The government did its best to address the disaster, but there was only so much that could be done. The largest migration of people in US history sent nearly 3 million people from Oklahoma, Texas, and other states to California. By comparison, the “Trail of Tears” forced migration, which sent the Cherokee off their lands affected more than 600,000 people but a greater percentage of them died on the trail.

A fascinating first-hand account of the conditions in North Dakota by the journalist Lorena Hickok (Eleanor Roosevelt’s constant companion), the lead investigator for the Federal Emergency Relief Administration, can be found here [http://www.ndstudies.org/articles/if_1933_was_bad_1934_was_really_bad_drought_ravages_state]

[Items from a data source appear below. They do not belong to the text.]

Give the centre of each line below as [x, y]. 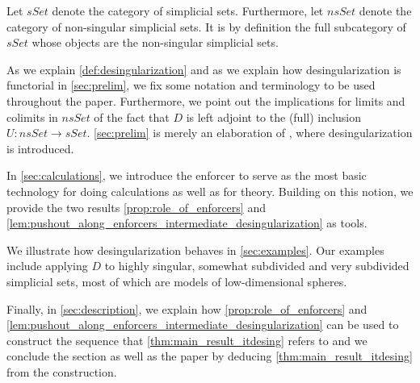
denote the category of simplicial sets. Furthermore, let [188, 10]
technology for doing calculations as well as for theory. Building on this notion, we [210, 191]
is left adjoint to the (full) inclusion [274, 117]
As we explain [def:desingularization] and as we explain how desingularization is [204, 69]
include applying [47, 266]
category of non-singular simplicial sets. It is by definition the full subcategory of [206, 26]
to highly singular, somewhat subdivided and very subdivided [257, 266]
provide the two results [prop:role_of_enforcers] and [136, 207]
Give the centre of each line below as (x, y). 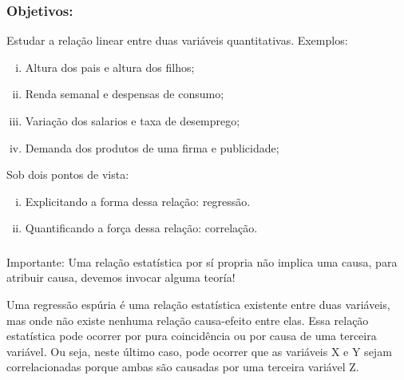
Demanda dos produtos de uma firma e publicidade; (152, 147)
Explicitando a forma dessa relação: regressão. (138, 201)
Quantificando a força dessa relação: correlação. (141, 228)
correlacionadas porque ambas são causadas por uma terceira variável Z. (183, 367)
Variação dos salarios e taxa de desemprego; (133, 121)
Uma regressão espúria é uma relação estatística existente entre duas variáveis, (198, 305)
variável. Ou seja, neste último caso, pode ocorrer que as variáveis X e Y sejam (199, 351)
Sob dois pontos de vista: (68, 174)
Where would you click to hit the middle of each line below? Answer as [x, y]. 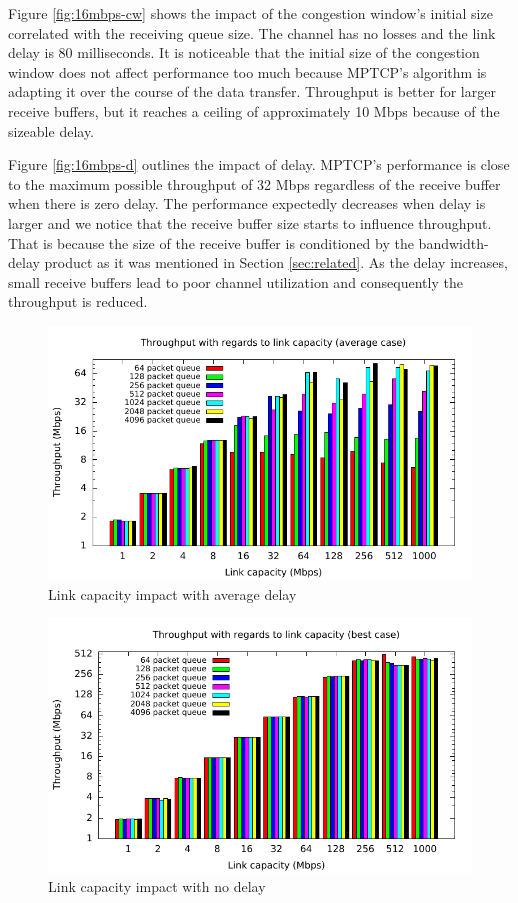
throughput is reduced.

In 1934 alone, the federal government gave $1 million to the state of Utah for relief, but in the end it was the rain that came in November that gave the farmers some hope. [http://historytogo.utah.gov/utah_chapters/from_war_to_war/evengrasshopperswerestarving.html]

In the aftermath of the Dust Bowl, American farmers learned valuable lessons about how to make the Great Plains support crops. [https://www.quora.com/What-lessons-did-the-US-learn-from-the-Dust-Bowl] Crop rotation, leaving some fields fallow to grow grass or even weeds to anchor the soil, planting trees, and contour ploughing were all tactics for use in fighting erosion.

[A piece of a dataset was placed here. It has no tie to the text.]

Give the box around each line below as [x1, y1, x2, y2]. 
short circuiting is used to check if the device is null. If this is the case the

In 2000 and in 2012, severe drought struck again, although the suffering was not on the scale of the 1930s. This time, although farmers plant and harvest in ways that are radically different from the early twentieth century, human action is still involved. Climate change means that overall temperatures have risen in the southern US, and so water dries up faster.[ https://weather.com/news/news/drought-disaster-new-data-20120715]

And, in 2014, scientists found near identical weather conditions to the 1934 drought: a ridge of high pressure lying over the western US, deflecting rainfall away from California, a state not badly affected by the Dust Bowl. [http://www.sciencetimes.com/articles/846/20141017/on-droughts-and-dust-bowls-california-looks-back-to-1934.htm]. I

in fact, in the thirties, it was to the farms of California that the people who left their land in Oklahoma and other badly affected states turned for work: the migrants followed the harvests of peas and other crops, finally earning some money. The Federal Relief Agency photographer Dorothea Lange photographed one such migrant, Florence Owens Thompson, and some of her children as they rested near the pea fields in northern California. "Migrant Mother" sold for more than $200,000 at auction in New York. Thompson and her family made it through the Depression and in later life, when she was identified as the subject of Lange's iconic photograph, she gave interviews correcting the information Lange had included with the print. They hadn't "sold their tires for food", otherwise "how would we have travelled?" Lange had not sent Florence a copy of the photo, even though she'd promised. And, contrary to another promise, Lange had published the picture. The story had a happy ending though: because of her position in history, Thompson's children raised $35,000 from the public to pay her medical expenses when she was dying in hospital.

The weather patterns in the 1930s were extreme, but the people affected did have somewhere to go. Twenty-first century drought has more global implications. The state of California is now the source of winter fruit and vegetables for most of North America, and the recent drought there has meant that prices have risen by a few dollars a pound for warm weather crops like celery. Modern trade agreements have centralised crops in certain areas: raw resources from Canada; food from the US; manufacturing from China, and so on. A weather catastrophe now means that supplies are less diffused and real shortages can occur.